卷首语
豪强兼并侵民田,黎庶流离怨满天。圣主临朝施善政,清田均地固邦先。核查田亩明归属,严律高悬惩恶奸。粮粟盈仓民生稳,江山永固赖民安。
《尚书》有云:“民惟邦本,本固邦宁。”上集扩募强兵新政落地已逾三月,北境各军镇防线日渐稳固。蒙傲亲率将士厉兵秣马,甲胄鲜明,旌旗蔽日,备战北伐鞑靼之声势愈发炽盛。举国上下,同仇敌忾,皆以驱除外敌、安定边疆为念,一派军民同心之象。
然《管子》有言:“利莫大于治,害莫大于乱。”就在这备战攻坚之际,内政潜藏之隐忧骤然凸显。一道道来自地方的奏报,如雪片般递入中枢。盖因灾荒过后,百姓生计尚未完全恢复,田地收成微薄,而部分地方豪强,竟趁此民生凋敝之机,倚仗宗族之势与过往积威,大肆兼并土地,强占肥田沃土。
更有甚者,勾结地方胥吏,行暴力驱赶、低价强买、高利贷逼债之卑劣伎俩,欺压手无寸铁之黎庶,甚者逼良为奴。《汉书·食货志》所记“富者田连阡陌,贫者无立锥之地”之惨状,复现于当下。大量原本坐拥薄田之农民,失其赖以生存之根本,沦为流离失所之流民。
此土地兼并之风,非独扰乱地方秩序,动摇王朝根基,更直接冲击粮食生产,致使多地耕种面积锐减。《孙子》曰:“兵马未动,粮草先行。”若任由其蔓延,一旦北伐战事开启,战时粮草供应必陷绝境,大局危矣。
通政使司通政使路正言,深谙“天下之患,莫大于民穷”之理,知此事关乎国本,不敢有丝毫耽搁。每日亲力筛选整理百姓陈情申诉之奏章,逐一呈入御书房。

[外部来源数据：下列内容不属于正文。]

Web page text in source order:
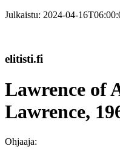
Julkaistu: 2024-04-
elitisti.fi
Lawrence of
Lawrence,
Ohjaaja:
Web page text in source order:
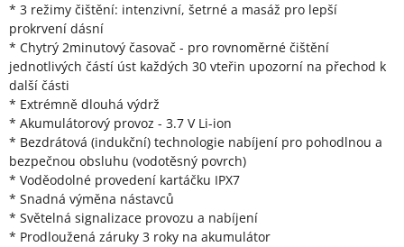
* 3 režimy čištění: intenzivní, šetrné a masáž pro lepší
prokrvení dásní
* Chytrý 2minutový časovač - pro rovnoměrné čištění
jednotlivých částí úst každých 30 vteřin upozorní na přechod k
další části
* Extrémně dlouhá výdrž
* Akumulátorový provoz - 3.7 V Li-ion
* Bezdrátová (indukční) technologie nabíjení pro pohodlnou a
bezpečnou obsluhu (vodotěsný povrch)
* Voděodolné provedení kartáčku IPX7
* Snadná výměna nástavců
* Světelná signalizace provozu a nabíjení
* Prodloužená záruky 3 roky na akumulátor
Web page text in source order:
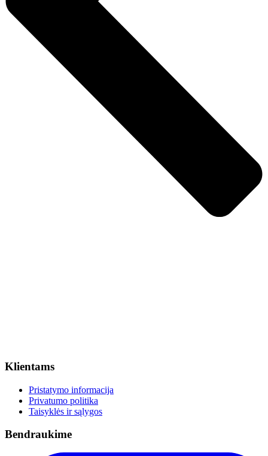
Klientams
Pristatymo informacija
Privatumo politika
Taisyklės ir sąlygos
Bendraukime
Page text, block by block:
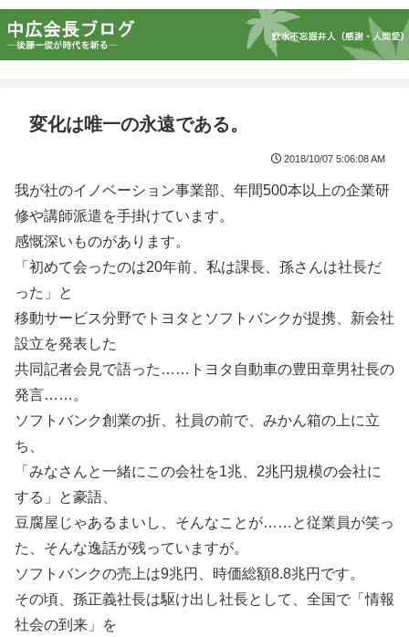
変化は唯一の永遠である。
2018/10/07 5:06:08 AM
我が社のイノベーション事業部、年間500本以上の企業研
修や講師派遣を手掛けています。
感慨深いものがあります。
「初めて会ったのは20年前、私は課長、孫さんは社長だ
った」と
移動サービス分野でトヨタとソフトバンクが提携、新会社
設立を発表した
共同記者会見で語った……トヨタ自動車の豊田章男社長の
発言……。
ソフトバンク創業の折、社員の前で、みかん箱の上に立
ち、
「みなさんと一緒にこの会社を1兆、2兆円規模の会社に
する」と豪語、
豆腐屋じゃあるまいし、そんなことが……と従業員が笑っ
た、そんな逸話が残っていますが。
ソフトバンクの売上は9兆円、時価総額8.8兆円です。
その頃、孫正義社長は駆け出し社長として、全国で「情報
社会の到来」を

萧燊端坐御案之后,指尖拂过泛黄之奏章纸页,当见“豪强占田过半,民无立锥之地”“逼租夺产,流离失所,饿殍遍野”等字字泣血之控诉,胸中怒火骤然升腾。
猛地一拍御案,案上笔墨纸砚皆为之震颤。他沉声道:“《商君书》有云:‘治乱世,用重典。’豪强肆虐,民不聊生,若不从严管控,任其蔓延,必生内患。届时北伐大计受其牵绊,功亏一篑,悔之晚矣!”话音刚落,即刻传旨内侍,召中枢重臣即刻入宫议事,决意以雷霆之势推进地方豪强土地管控,肃清这股祸国殃民之歪风。
无名
红墙叠翠映青瓦,古道风柔披落霞。
石径苔深遗旧履,炊烟遥袅见人家。
大吴经数载灾荒边患,国库空匮,黎庶困蹙久矣。多数农户仅赖薄田苟活,然部分地方豪强无恤民之心,反乘隙为祸,竞起兼并土地之风,肆无忌弹。河南南阳府豪强张万成,其祖曾仕于朝,凭前朝旧吏之连,根基深固,势力盘错乡野。

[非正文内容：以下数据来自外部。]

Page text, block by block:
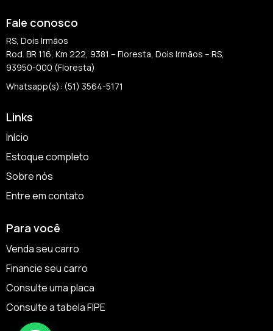
Fale conosco
RS, Dois Irmãos
Rod. BR 116, Km 222, 9381 – Floresta, Dois Irmãos – RS,
93950-000 (Floresta)
Whatsapp(s): (51) 3564-5171
Links
Início
Estoque completo
Sobre nós
Entre em contato
Para você
Venda seu carro
Financie seu carro
Consulte uma placa
Consulte a tabela FIPE
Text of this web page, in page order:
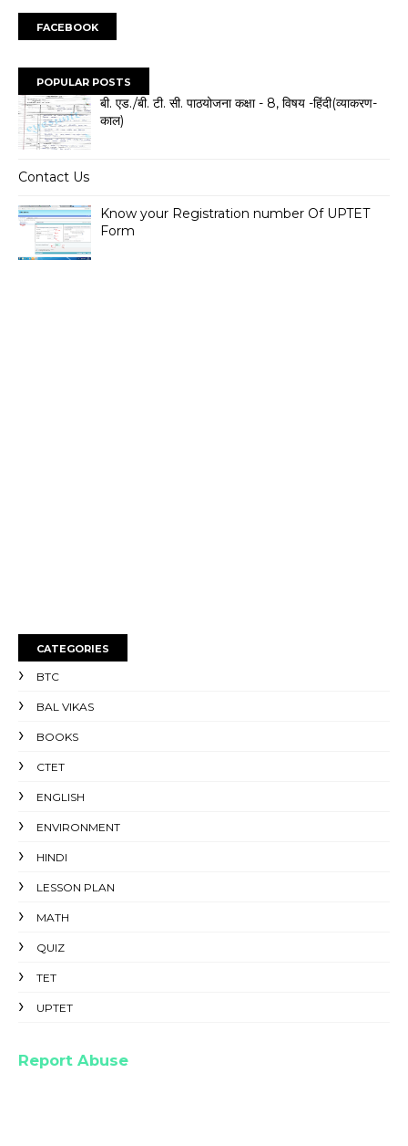
FACEBOOK
POPULAR POSTS
बी. एड./बी. टी. सी. पाठयोजना कक्षा - 8, विषय -हिंदी(व्याकरण-
काल)
Contact Us
Know your Registration number Of UPTET
Form
CATEGORIES
BTC
BAL VIKAS
BOOKS
CTET
ENGLISH
ENVIRONMENT
HINDI
LESSON PLAN
MATH
QUIZ
TET
UPTET
Report Abuse
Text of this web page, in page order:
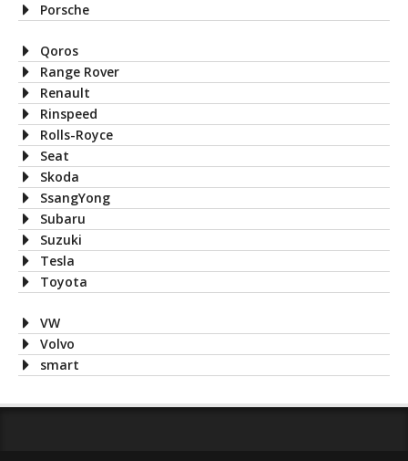
Porsche
Qoros
Range Rover
Renault
Rinspeed
Rolls-Royce
Seat
Skoda
SsangYong
Subaru
Suzuki
Tesla
Toyota
VW
Volvo
smart

万成豢养恶奴数百,横行乡里,强占周边三县良田万亩,驱逐田上百余家农户。有王姓农户,世居于此,不忍弃祖业,拒不迁离。万成竟令恶奴施暴,致王姓残伤,弃之荒野。其凶暴之行,令乡邻敢怒而不敢言。无独有偶,山东青州府豪强李崇德,手段阴鸷而狠辣。值灾荒粮缺,农户急需用钱之际,彼以低价强购土地;对无力偿债者,复以高利贷相逼,终尽吞其田。

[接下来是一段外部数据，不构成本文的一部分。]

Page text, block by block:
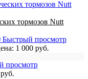
тормозов Nutt
Быстрый просмотр
1 000 руб.
просмотр
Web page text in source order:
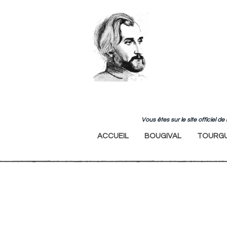
Vous êtes sur le site officiel
ACCUEIL BOUGIVAL
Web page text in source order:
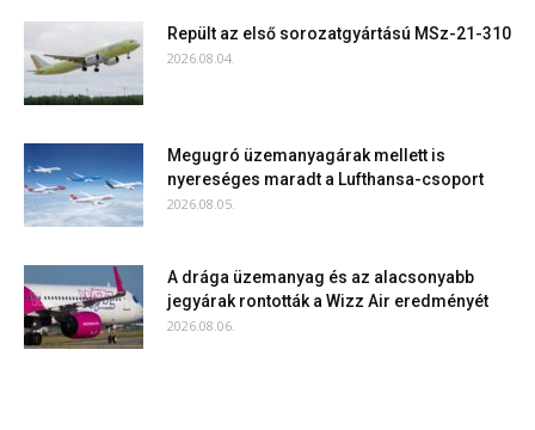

据青州府奏报,崇德已并周边良田五千余亩,大量失地农户被迫离乡,涌入州府,流民聚积。此举既增地方官府治理之压,更伏疫病传播与民变之患。河南巡抚柳恒素怀爱民之心,早察南阳兼并之弊,数度下文严禁,命万成退田恤民。然万成势大,财力雄厚,更与南阳府吏暗通,结为利益之网,对恒之政令置若罔闻,甚者使恶奴阴阻官府行事。恒所遣官吏,或被驱斥,或遭贿买,政令形同虚设,收效甚微。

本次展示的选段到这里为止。